Tiga hari kemudian sup rumput laut itu tidak pernah ada disana.
Mingyu baru mengetahuinya pagi ini dari Paman Byun bahwa kedua orangtuanya sedang melakukan perjalanan bisnis ke California sejak dua hari yang lalu. Lelaki paruh baya itu mengatakan padanya pada menit kedua setelah ia mendatangi ruang makanㅡritual paginya tatkala ia berulang tahun.
Lima menit yang lalu bola mata Mingyu masih berbinar, jelalatan mencari semangkuk sup hangat yang biasanya tersaji di meja makan. Ia sedikit kecewa ketika tidak melihat apapun diatas meja berbahan kayu tersebut. Tapi ia meyakini akan mendapatkan sup-nya hari ini. Mungkin sepulangnya dari kampus, atau pada sore hari menjelang malam. Ini bukan kali pertama ibunya pergi di hari ulang tahunnya. Tetapi perempuan itu selalu menjamin Kim Mingyu akan mendapatkan sup rumput lautnya pada hari yang sama.
Namun sinar matanya kemudian meredup ketika Paman Byun tua itu datang dan berkata bahwa kedua orangtuanya akan berada di California hingga minggu depan. Ini artinya tidak ada sup rumput laut untuk tahun ini. Dan ini kali pertama baginya semenjak dua puluh dua tahun ia hidup.
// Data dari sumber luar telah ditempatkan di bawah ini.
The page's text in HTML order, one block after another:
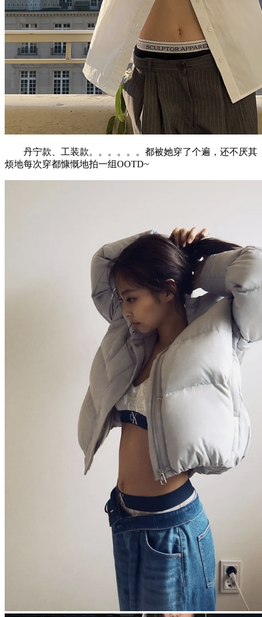
丹宁款、工装款。。。。。。都被她穿了个遍，还不厌其
烦地每次穿都慷慨地拍一组OOTD~
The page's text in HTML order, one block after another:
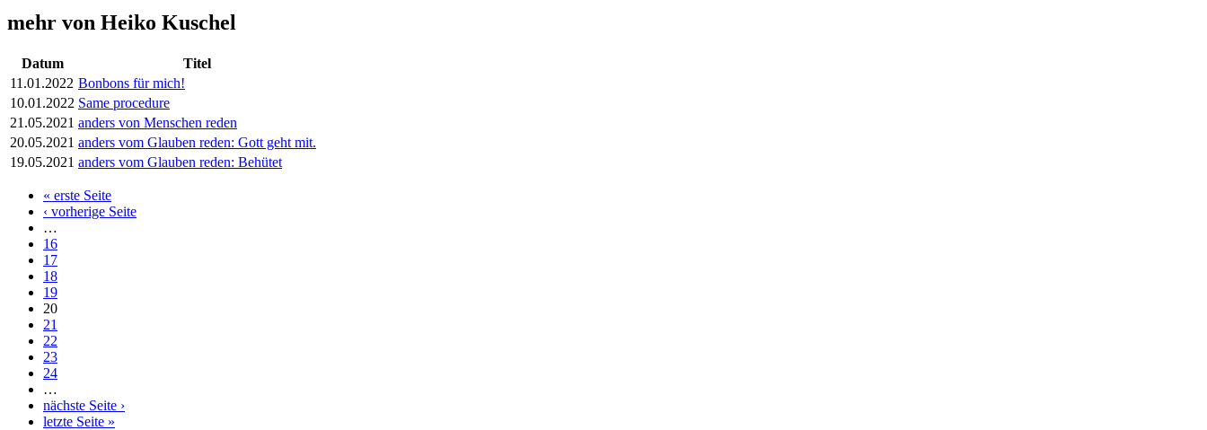
mehr von Heiko Kuschel
Datum
Titel
11.01.2022 Bonbons für mich!
10.01.2022 Same procedure
21.05.2021 anders von Menschen reden
20.05.2021 anders vom Glauben reden: Gott geht mit.
19.05.2021 anders vom Glauben reden: Behütet
Seiten« erste Seite
‹ vorherige Seite
…
16
17
18
19
20
21
22
23
24
…
nächste Seite ›
letzte Seite »
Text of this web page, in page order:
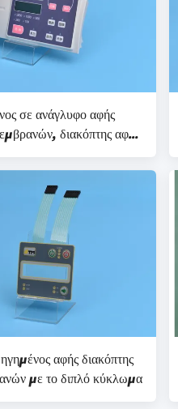
σε ανάγλυφο αφής
διακόπτης αφής
πολύχρωμο που
αφής διακόπτης
με το διπλό κύκλωμα
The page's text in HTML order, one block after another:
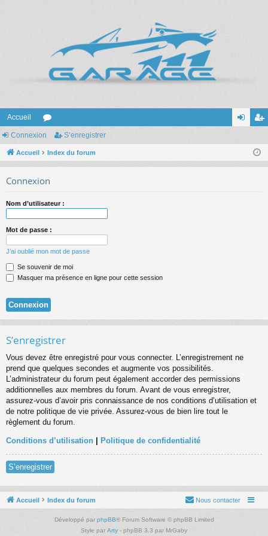
Accueil
or
u nr
Connexion S’enregistrer
Accueil Index du forum
Connexion
Nom d’utilisateur :
Mot de passe :
J’ai oublié mon mot de passe
Se souvenir de moi
Masquer ma présence en ligne pour cette session
S’enregistrer
Vous devez être enregistré pour vous connecter. L’enregistrement ne
prend que quelques secondes et augmente vos possibilités.
L’administrateur du forum peut également accorder des permissions
additionnelles aux membres du forum. Avant de vous enregistrer,
assurez-vous d’avoir pris connaissance de nos conditions d’utilisation et
de notre politique de vie privée. Assurez-vous de bien lire tout le
règlement du forum.
Conditions d’utilisation | Politique de confidentialité
S’enregistrer
Accueil Index du forum Nous contacter
Développé par phpBB® Forum Software © phpBB Limited
Style par Arty - phpBB 3.3 par MrGaby

Lelaki bermarga Byun itu tidak dapat berbuat banyak ketika melihat Mingyu yang memilih menyingkir dari ruang makan dengan langkah gontai. Ia tahu hubungan antara orangtua dan anak itu tidak terjalin dengan cukup baik. Selama lima belas tahun ia bekerja disana, tidak pernah sekalipun ia melihat Mingyu tertawa lepas bersama kedua orangtuanya. Semuanya terasa dingin dan sepi. Ia tidak dapat berbuat apa-apa selain terkadang menepuk pelan bahu anak majikannya itu sebagai penyemangat. Namun kali ini, Paman Byun tidak melakukan apapun. Ia lebih memilih mendiamkan saja lelaki tinggi itu. Ia tahu, Mingyu hanya butuh waktu untuk sendiri.
Mingyu berjalan lemas memasuki kamarnya. Ia segera merebahkan diri pada kasurnya sesaat setelah menutup pelan pintu kamarnya. Tidak ada yang ia lakukan. Hanya berbaring sembari memeluk gulingnya. Ia kemudian teringat pada percakapan dengan ibunya tiga hari yang lalu. Juga bagaimana ibunya mengelus lembut pada pucuk kepalanya.
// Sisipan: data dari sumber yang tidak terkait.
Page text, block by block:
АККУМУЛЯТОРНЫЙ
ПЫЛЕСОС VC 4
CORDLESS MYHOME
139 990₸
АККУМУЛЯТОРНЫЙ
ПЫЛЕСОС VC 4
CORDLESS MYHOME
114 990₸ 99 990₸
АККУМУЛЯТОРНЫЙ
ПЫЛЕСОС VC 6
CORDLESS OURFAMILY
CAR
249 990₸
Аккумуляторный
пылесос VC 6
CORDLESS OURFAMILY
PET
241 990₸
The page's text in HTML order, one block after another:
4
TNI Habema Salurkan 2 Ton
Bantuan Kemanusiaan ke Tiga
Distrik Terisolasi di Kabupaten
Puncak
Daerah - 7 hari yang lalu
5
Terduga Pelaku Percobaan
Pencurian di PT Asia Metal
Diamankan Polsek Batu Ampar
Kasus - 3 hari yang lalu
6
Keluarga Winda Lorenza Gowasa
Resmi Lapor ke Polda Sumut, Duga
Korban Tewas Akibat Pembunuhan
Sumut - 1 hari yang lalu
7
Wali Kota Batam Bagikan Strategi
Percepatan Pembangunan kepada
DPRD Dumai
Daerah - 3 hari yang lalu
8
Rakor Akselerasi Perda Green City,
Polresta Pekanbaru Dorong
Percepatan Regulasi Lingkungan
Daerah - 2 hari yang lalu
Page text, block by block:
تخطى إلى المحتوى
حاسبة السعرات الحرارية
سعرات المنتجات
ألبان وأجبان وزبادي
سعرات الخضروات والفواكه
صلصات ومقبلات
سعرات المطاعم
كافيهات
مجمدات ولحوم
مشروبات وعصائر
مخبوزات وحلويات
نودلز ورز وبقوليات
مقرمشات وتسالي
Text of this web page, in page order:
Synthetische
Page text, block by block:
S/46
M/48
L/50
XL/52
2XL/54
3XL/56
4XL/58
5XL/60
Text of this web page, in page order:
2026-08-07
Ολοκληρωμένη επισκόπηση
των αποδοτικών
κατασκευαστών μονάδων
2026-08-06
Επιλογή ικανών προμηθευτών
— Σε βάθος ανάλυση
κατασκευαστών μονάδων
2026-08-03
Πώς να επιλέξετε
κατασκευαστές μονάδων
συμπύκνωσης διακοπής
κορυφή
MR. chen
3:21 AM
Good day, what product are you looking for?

Mingyu seperti dinaikkan, lalu dijatuhkan dari bagian langit paling atas. Menurutnya ibunya tidak perlu berjanji apapun padanya kalau pada akhirnya tidak dapat menepatinya. Untuk apa ucapan manis itu? Untuk apa usapan lembut itu? Semua tidak ada artinya bagi Mingyu. Perempuan itu bahkan sama sekali tidak mengiriminya pesan atau apapun, meskipun memang bukan berarti perempuan itu selalu mengiriminya pesan.
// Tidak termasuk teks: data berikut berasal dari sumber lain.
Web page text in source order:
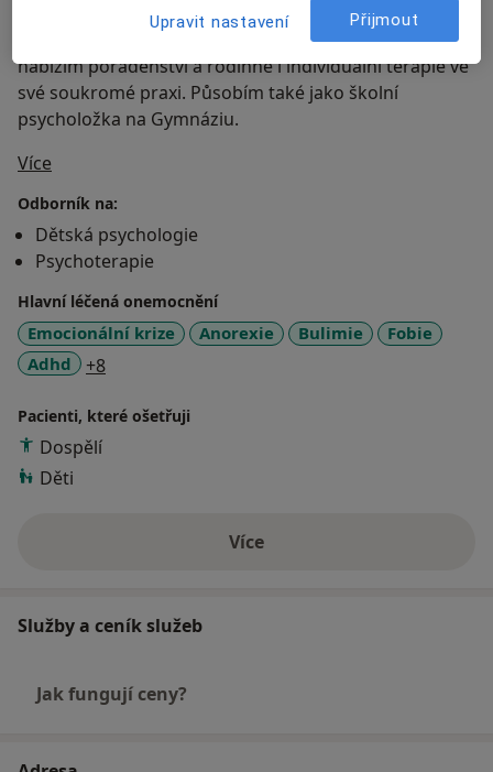
roku 2009 jako vedoucí psycholog) v Pedagogicko-
psychologické poradně v Mladé Boleslavi, aktuálně
nabízím poradenství a rodinné i individuální terapie ve
své soukromé praxi. Působím také jako školní
psycholožka na Gymnáziu.
Více
Odborník na:
Dětská psychologie
Psychoterapie
Hlavní léčená onemocnění
Emocionální krize Anorexie Bulimie
Fobie
Adhd
+8a11y_sr_more_diseases
Pacienti, které ošetřuji
Dospělí
Děti
Víceo zkušenostech
Služby a ceník služeb
Jak fungují ceny?
Upravit nastavení Přijmout
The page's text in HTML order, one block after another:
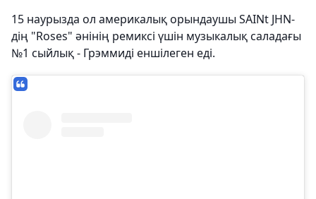
15 наурызда ол америкалық орындаушы SAINt JHN-
дің "Roses" әнінің ремиксі үшін музыкалық саладағы
№1 сыйлық - Грэммиді еншілеген еді.
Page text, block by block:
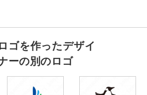
ゴを作ったデザイ
ーの別のロゴ
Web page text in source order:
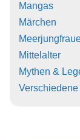
Mangas
Märchen
Mittelalter
Mythen &
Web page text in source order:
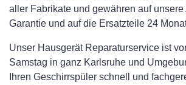
aller Fabrikate und gewähren auf
Garantie und auf die Ersatzteile 24
Unser Hausgerät Reparaturservice ist
Samstag in ganz Karlsruhe und
Ihren Geschirrspüler schnell und
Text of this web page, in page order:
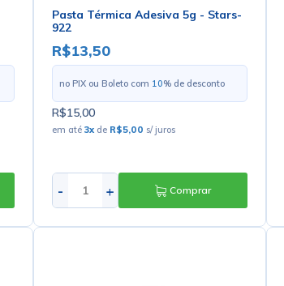
Pasta Térmica Adesiva 5g - Stars-
922
R$13,50
no PIX ou Boleto com 10% de desconto
R$15,00
em até 3xde R$5,00 s/ juros
- + Comprar

Mingyu kemudian menatap nanar pada dinding berwarna pastel yang berada di seberang kasurnya. Disana tergantung portrait dirinya, yang dilukis dengan cat akrilik berwarna-warni. Saat itu ulang tahunnya yang ke dua belas. Seperti keajaiban, ibunya menghadiahinya lukisan selain semangkuk sup rumput laut. Dalam kanvas berukuran tiga puluh senti itu, ia melihat dirinya tersenyum. Menggunakan toga biru untuk kelulusannya pada bangku sekolah dasar. Sepuluh tahun yang lalu itu, Mingyu belum mengerti apapun. Dipikirannya orangtuanya terlalu sibuk bekerja hingga terkadang melupakannya. Sampai dua tahun kemudian ia bertengkar dengan Seokmin dan mendengar bagaimana ia tidak diinginkan oleh orang tuanya dari mulut sepupunya itu.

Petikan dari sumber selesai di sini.